Elephants Still Don’t Play Chess
Why information gathering actions are key to a robot's success.
In 1990, Rod Brooks published “Elephants Don’t Play Chess” in Robotics and Autonomous Systems. He was reacting against 30 years of research in symbolic methods, which had failed to achieve human-level intelligence. One of the crowning achievements of this work was the ability to play chess using classic AI techniques such as breadth-first search and alpha-beta pruning that culminated in successes such as IBM’s DeepBlue.
But Good Old Fashioned AI (GOFAI) assumed that the underlying board state was provided to the system as a symbolic input. They consciously scoped out the problem of mapping from higher-dimensional perceptual input to the lower-dimensional game state, a wise choice given the computational resources available at that time. In Chess, whether it’s a wooden Staunton set, a plastic tournament set, a screenshot from chess.com, or a textual list of moves, all represent the same underlying game state. Yet these representations have radically different visual appearances.
ChatGPT has largely solved this problem. It can quickly and accurately translate an image of a chessboard into a symbolic representation and then reason about game state, board positions, and next moves for all of these very different images.
But what happens when the representation is unfamiliar?
I got my nephew a vintage Star Wars chess set for his birthday. (You can find good things at SwapFest.) Yoda is the white king, and Emperor Palpatine is the black king. The pieces are detailed figurines of characters . We set up a game, and almost immediately ran into a problem: we couldn’t tell what pieces were which. Is Chewbacca a bishop or a knight? The Stormtrooper could be a pawn or a rook.
ChatGPT has the same problem. When I showed it a picture of the Star Wars board, it couldn’t reliably render the game state. It asked for clarification about which pieces mapped to which symbols. The mapping that works so well for standard chess sets breaks down when the visual vocabulary is unfamiliar.
(left) My nephew and I mid-game on the Star Wars Saga Edition chess set
(right) ChatGPT5.2’s attempt at rendering the game state (generated 12/15/2025)

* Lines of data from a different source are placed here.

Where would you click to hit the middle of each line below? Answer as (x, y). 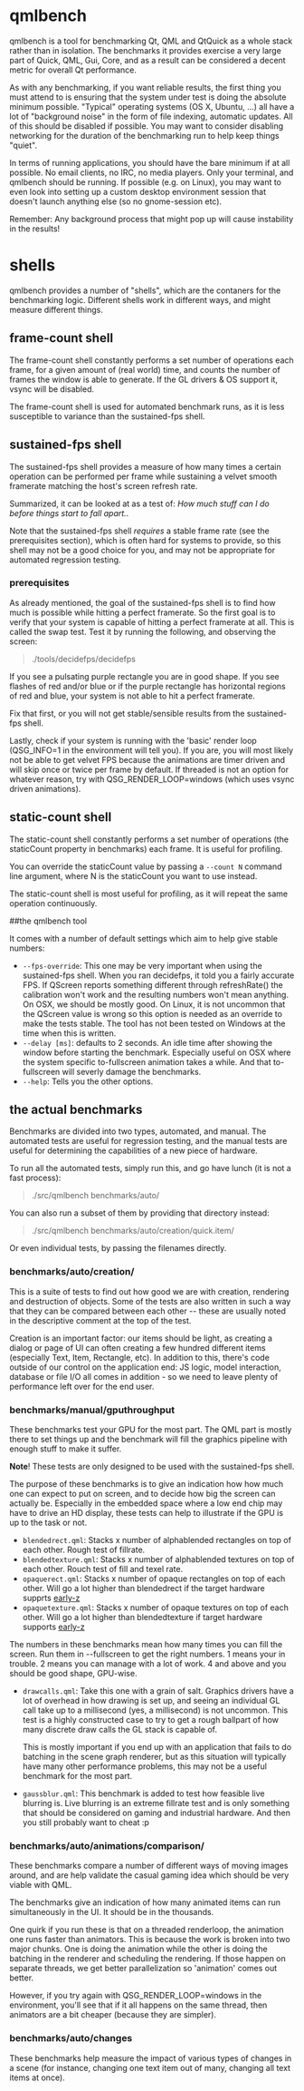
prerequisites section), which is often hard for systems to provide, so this (145, 540)
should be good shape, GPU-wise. (73, 1674)
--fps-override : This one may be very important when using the (142, 965)
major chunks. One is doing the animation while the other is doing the (139, 1949)
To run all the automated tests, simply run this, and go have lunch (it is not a (150, 1168)
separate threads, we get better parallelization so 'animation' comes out (143, 1969)
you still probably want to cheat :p (85, 1822)
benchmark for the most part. (77, 1776)
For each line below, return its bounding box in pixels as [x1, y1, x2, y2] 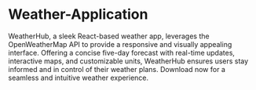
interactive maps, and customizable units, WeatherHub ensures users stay [8, 56, 249, 66]
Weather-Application [8, 5, 148, 23]
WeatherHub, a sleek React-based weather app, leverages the [8, 31, 210, 41]
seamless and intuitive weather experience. [8, 73, 149, 82]
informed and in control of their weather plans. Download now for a [8, 64, 225, 74]
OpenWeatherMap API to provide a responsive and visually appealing [8, 39, 232, 49]
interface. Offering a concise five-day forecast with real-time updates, [8, 48, 236, 57]
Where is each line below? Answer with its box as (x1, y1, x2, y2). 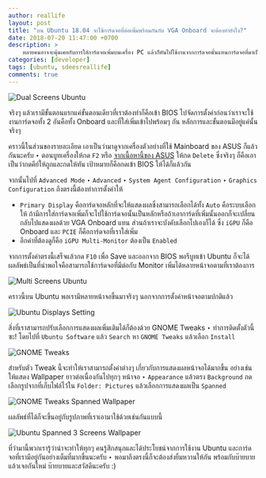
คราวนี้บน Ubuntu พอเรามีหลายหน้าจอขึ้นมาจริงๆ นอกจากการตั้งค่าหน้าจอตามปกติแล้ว (8, 291, 234, 301)
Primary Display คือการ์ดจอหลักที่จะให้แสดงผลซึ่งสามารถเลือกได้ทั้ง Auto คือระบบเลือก (19, 200, 256, 209)
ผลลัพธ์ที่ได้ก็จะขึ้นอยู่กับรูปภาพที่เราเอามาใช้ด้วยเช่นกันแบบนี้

Here’s what my nephew and I did when we got confused: we picked up the piece and looked at the base. Each figurine has a small chess symbol printed on the base. Chewbacca is a knight. The Stormtrooper is a pawn. Problem solved.

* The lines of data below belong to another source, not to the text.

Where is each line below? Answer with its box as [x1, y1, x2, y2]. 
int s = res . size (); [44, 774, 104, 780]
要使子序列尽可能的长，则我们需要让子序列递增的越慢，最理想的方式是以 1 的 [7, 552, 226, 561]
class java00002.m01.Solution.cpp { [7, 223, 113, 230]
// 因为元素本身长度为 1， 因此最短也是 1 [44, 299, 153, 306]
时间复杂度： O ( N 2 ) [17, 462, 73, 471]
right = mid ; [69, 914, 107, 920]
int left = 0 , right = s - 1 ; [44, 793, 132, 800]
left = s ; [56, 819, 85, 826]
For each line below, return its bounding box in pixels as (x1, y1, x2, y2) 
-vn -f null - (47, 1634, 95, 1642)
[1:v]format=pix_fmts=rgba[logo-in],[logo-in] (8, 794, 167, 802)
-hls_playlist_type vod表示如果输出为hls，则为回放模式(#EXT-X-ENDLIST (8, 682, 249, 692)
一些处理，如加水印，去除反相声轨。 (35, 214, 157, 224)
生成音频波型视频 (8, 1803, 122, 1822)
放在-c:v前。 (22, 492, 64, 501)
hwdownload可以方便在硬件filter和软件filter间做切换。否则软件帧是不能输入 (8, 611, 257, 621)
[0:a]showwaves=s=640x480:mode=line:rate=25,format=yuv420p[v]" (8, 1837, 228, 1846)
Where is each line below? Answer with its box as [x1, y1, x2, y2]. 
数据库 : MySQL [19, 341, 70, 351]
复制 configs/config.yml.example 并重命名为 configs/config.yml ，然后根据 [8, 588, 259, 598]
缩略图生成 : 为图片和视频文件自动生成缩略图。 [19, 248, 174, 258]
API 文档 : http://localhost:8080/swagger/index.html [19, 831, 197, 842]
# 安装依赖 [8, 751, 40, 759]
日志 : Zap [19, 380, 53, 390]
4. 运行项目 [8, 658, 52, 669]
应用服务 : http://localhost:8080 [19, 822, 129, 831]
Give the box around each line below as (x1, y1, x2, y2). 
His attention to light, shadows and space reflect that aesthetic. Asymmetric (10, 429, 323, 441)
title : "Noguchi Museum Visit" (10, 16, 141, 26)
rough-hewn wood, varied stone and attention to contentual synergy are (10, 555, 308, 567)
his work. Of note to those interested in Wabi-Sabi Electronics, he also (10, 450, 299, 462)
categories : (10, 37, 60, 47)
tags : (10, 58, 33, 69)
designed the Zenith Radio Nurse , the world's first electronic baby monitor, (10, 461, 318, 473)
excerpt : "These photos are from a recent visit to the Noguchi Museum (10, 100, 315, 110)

This is an information-gathering action. It requires moving an end effector to a specific location in the world, manipulating an object, and focusing on new information that wasn’t previously visible. It’s a simple behavior, something a child does without thinking. But it’s precisely the kind of output that ChatGPT cannot generate. ChatGPT can ask a person to flip the piece over. It can request clarification. But it cannot, itself, produce the high-dimensional motor output necessary to collect this information on its own. It can reason about chess at a high level, but it cannot take the physical action that would resolve its uncertainty, at least not yet.

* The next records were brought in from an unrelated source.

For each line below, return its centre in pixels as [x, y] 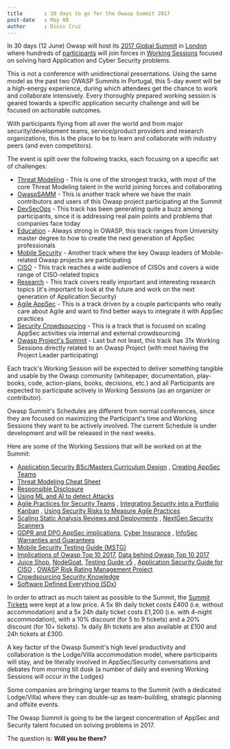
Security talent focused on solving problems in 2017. [81, 725]
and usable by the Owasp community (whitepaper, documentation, [101, 376]
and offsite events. [33, 705]
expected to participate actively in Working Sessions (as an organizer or [109, 390]
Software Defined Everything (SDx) [67, 584]
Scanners [31, 526]
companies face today [49, 224]
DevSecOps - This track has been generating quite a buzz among [110, 209]
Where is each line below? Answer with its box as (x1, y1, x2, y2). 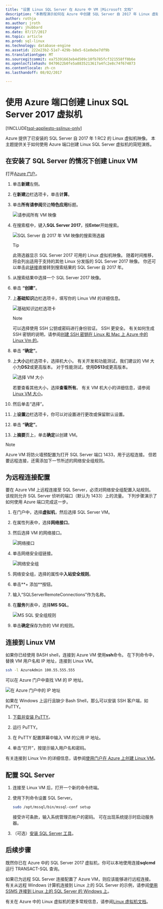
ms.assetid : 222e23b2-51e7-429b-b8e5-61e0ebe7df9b (5, 48, 110, 52)
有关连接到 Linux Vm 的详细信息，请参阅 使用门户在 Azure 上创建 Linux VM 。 (5, 755, 158, 761)
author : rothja (5, 16, 36, 21)
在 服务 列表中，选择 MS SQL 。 (12, 602, 72, 608)
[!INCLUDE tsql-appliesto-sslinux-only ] (5, 125, 82, 131)
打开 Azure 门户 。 (5, 171, 40, 176)
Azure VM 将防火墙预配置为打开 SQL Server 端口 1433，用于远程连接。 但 (5, 451, 153, 457)
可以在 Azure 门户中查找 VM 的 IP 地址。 (5, 677, 86, 683)
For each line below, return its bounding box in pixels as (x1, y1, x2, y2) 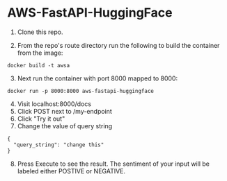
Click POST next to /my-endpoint (17, 107, 113, 115)
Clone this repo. (17, 28, 63, 36)
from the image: (17, 49, 63, 57)
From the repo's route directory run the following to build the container (17, 41, 220, 49)
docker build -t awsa (7, 62, 70, 69)
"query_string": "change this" (13, 141, 104, 148)
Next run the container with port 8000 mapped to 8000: (17, 74, 178, 83)
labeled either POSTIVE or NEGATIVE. (17, 166, 126, 175)
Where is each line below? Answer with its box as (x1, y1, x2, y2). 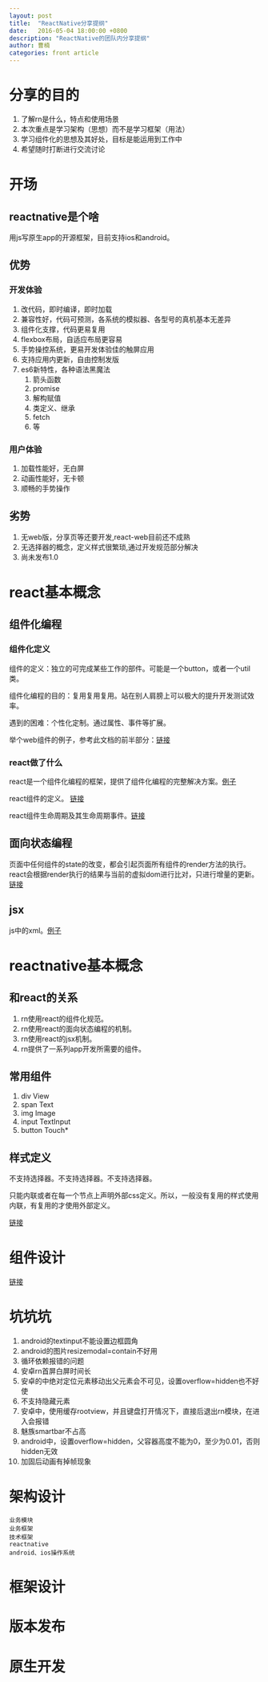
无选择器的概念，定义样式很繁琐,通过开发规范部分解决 (20, 542, 198, 552)
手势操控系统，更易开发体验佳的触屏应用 (20, 344, 154, 354)
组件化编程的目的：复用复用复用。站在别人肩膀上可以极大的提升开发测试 (9, 690, 247, 700)
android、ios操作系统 (9, 1549, 75, 1557)
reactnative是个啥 (9, 210, 99, 223)
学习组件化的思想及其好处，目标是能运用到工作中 (20, 134, 182, 144)
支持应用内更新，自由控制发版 (20, 354, 119, 364)
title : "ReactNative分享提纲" (9, 19, 109, 27)
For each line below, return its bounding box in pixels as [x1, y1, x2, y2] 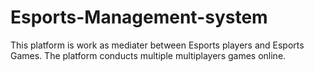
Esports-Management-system [10, 6, 268, 29]
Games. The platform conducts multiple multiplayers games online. [10, 49, 287, 61]
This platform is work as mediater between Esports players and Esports [10, 39, 305, 51]
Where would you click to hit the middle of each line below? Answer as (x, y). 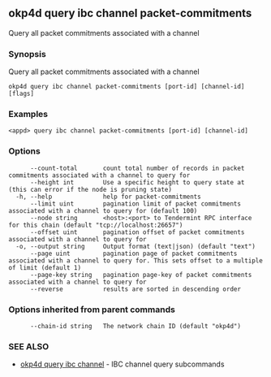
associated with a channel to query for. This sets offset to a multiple (136, 260)
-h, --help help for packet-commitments (108, 197)
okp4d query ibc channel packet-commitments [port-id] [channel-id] (127, 87)
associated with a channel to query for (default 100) (103, 210)
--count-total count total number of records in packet (137, 168)
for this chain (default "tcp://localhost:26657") (96, 225)
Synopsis (27, 54)
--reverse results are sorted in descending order (135, 289)
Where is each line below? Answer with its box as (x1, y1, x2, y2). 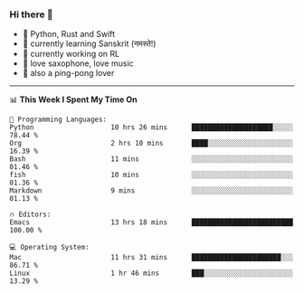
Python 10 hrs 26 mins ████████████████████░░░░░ (9, 123, 294, 132)
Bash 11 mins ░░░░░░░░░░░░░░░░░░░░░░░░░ (9, 155, 294, 164)
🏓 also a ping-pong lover (22, 68, 115, 79)
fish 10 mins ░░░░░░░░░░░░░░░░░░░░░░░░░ (9, 171, 294, 180)
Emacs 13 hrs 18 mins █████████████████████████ (9, 218, 294, 227)
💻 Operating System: (9, 243, 90, 252)
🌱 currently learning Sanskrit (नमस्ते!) (22, 38, 157, 49)
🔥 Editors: (9, 210, 52, 220)
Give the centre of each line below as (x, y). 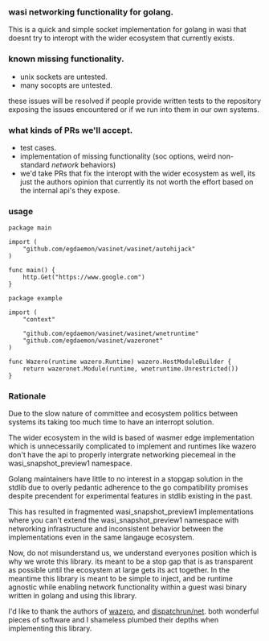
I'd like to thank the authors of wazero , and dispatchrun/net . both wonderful (134, 611)
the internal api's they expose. (70, 190)
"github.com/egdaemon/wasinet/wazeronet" (93, 341)
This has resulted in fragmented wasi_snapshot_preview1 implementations (131, 512)
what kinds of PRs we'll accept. (71, 130)
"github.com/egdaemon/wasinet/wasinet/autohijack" (109, 249)
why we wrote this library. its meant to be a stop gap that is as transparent (131, 561)
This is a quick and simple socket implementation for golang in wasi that (127, 30)

This connects to the embodiment gap that David and I described in our Grounded Turing Test work. There is a facet of intelligence that involves processing high-dimensional sensor input and producing high-dimensional actuator output to perform goal-directed behavior in the physical world. LLMs are far on one side of this spectrum; crows, dogs, and three-year-olds are on the other.
To create robots that can perform these behaviors, we need methods such as reinforcement learning that enable the robot to discover actions outside the demonstration distribution. We need representations like Partially Observable Markov Decision Processes that explicitly model what the agent knows and what it doesn’t. These frameworks describe a robot capable of reasoning about its own uncertainty and taking actions specifically to reduce it.
Brooks’ critique from 1990 still points to something real. The boundary has moved. Embodied intelligence requires the ability to act in the world to gather information, and that remains an open problem.
Thanks to Jessica Hodgkins , Staci Intriligator, and my nephew for their help with this post. All errors and opinions are our own.